Leaving out all pictures, repeat exactly the lines from the one that holds "The page's text" to the last line of the entries below.
BEGIN
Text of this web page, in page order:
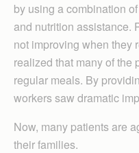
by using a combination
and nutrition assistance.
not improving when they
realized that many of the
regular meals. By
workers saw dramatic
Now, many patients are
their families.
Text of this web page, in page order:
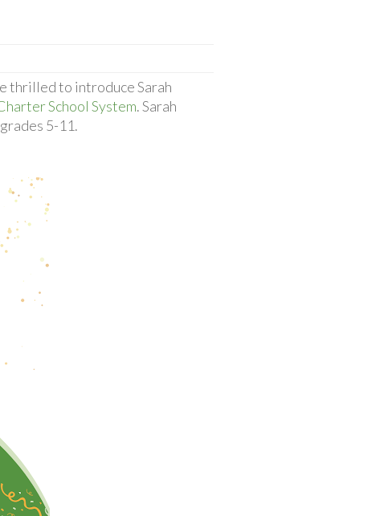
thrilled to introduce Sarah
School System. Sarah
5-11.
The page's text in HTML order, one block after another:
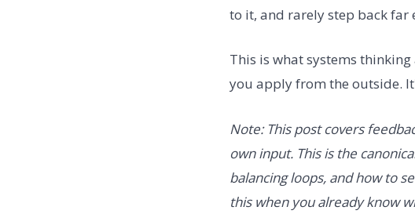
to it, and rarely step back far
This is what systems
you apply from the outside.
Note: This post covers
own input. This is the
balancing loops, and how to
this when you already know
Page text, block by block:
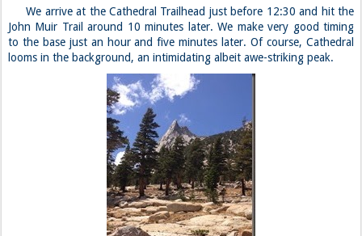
END
__Result of this exercise__
The page's text in HTML order, one block after another:
to it, and rarely step back far
This is what systems
you apply from the outside.
Note: This post covers
own input. This is the
balancing loops, and how to
this when you already know
Page text, block by block:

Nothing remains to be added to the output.